When I write code, I typically co-opt functions and algorithms I’ve pinched from elsewhere.
There are Python packages out there that are likely to do pretty much whatever you want, at least as a first draft, so to my mind, it makes sense to use them, and file issues (and occasionally PRs) if they don’t quite do what I want or expect, or if I find they aren’t working as advertised or as intended. (I’m also one of those people who emails webmasters to tell them their website is broken…)
But I’m starting to realise that there’s now a whole other class of off-the-shelf computational building blocks available in the form of AI pipelines. (For example, I’ve been using the whisper
speech2text model for some time via a Python package.)

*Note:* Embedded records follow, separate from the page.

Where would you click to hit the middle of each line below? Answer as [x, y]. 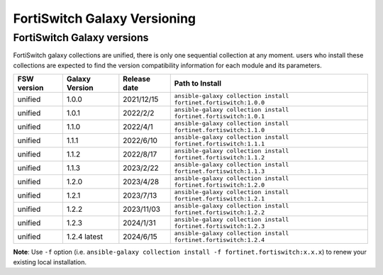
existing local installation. [50, 262]
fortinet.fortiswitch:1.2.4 [220, 240]
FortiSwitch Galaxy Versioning [105, 18]
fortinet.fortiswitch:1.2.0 [220, 185]
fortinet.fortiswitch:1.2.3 [220, 226]
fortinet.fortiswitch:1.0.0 [220, 103]
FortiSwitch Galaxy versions [81, 38]
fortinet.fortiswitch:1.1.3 [220, 171]

For example, the Hugging Face huggingface/transformers
package contains a whole raft of pre-trained AI models wrapped by simple, handy Python function calls.
For example, consider a “table question answering” task: how would I go about creating a simple application to help me ask natural language queries over a tabular data set? A peek at the Hugging Face table question answering task suggests using the table-question-answering
transformer and the google/tapas-base-finetuned-wtq
model:
from transformers import pipeline
import pandas as pd
# prepare table + question
data = {"Actors": ["Brad Pitt", "Leonardo Di Caprio", "George Clooney"], "Number of movies": ["87", "53", "69"]}
table = pd.DataFrame.from_dict(data)
question = "how many movies does Leonardo Di Caprio have?"
# pipeline model
# Note: you must to install torch-scatter first.

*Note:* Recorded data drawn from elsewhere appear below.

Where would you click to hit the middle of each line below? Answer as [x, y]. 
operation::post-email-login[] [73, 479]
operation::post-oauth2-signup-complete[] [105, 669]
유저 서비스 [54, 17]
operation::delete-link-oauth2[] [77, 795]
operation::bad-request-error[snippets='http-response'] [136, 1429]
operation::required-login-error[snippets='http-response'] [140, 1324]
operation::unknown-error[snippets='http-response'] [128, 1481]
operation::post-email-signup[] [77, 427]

tqa = pipeline(task="table-question-answering", model="google/tapas-large-finetuned-wtq")
# result
print(tqa(table=table, query=query)['cells'][0])
#53
The task description also points to at least one application demonstrating the approach — Table Question Answering (TAPAS) — although when I tried I could only get it to give one column in reply on queries I posed to it…
…which is to say the the models / applications may not do quite what you want them to do. But as with a lot of found code, it can often help get you started, either with some code you can revise, or as an example of an approach that does not do what you want and that you should avoid.
Now I’m wondering: are there other transformers
like packages out there? And should I be looking at getting myself a m/c with a reasonable GPU so I can run this stuff locally… Or bite the bullet and start paying for AI APIs and on-demand GPU servers…